### Exercise
Take the line containing "Le rr. 4-8 della" and every line after it to the end of the records, and copy them exactly, excluding pictures.

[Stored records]
***
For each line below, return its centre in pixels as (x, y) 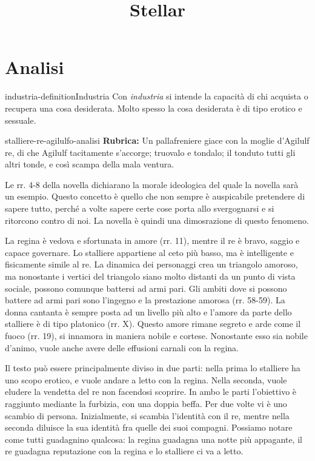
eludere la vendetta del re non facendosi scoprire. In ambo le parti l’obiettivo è (151, 392)
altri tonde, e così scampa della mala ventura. (90, 164)
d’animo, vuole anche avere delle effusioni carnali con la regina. (122, 347)
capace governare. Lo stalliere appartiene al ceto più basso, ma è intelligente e (149, 252)
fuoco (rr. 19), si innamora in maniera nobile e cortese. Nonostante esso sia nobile (156, 335)
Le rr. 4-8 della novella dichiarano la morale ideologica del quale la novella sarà (152, 184)
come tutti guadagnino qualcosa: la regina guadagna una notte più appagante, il (154, 439)
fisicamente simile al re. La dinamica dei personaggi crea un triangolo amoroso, (151, 264)
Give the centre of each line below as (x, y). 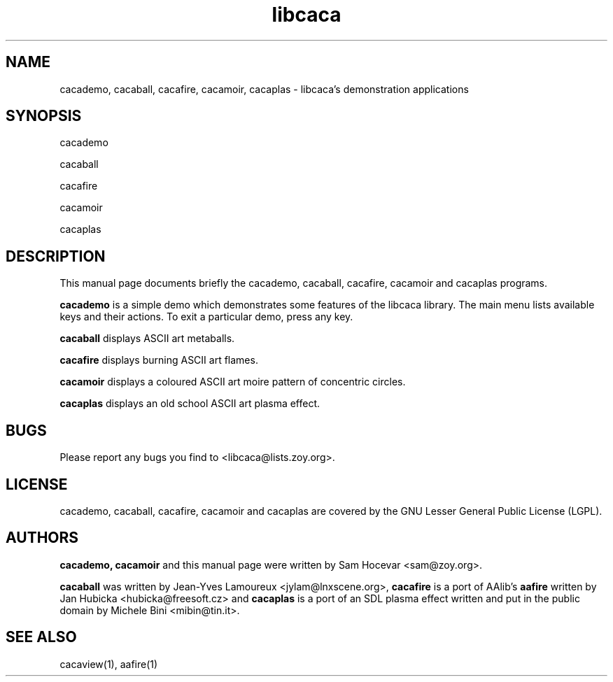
***
### Task output
Le rr. 4-8 della novella dichiarano la morale ideologica del quale la novella sarà (152, 184)
come tutti guadagnino qualcosa: la regina guadagna una notte più appagante, il (154, 439)
fisicamente simile al re. La dinamica dei personaggi crea un triangolo amoroso, (151, 264)
Give the centre of each line below as (x, y). 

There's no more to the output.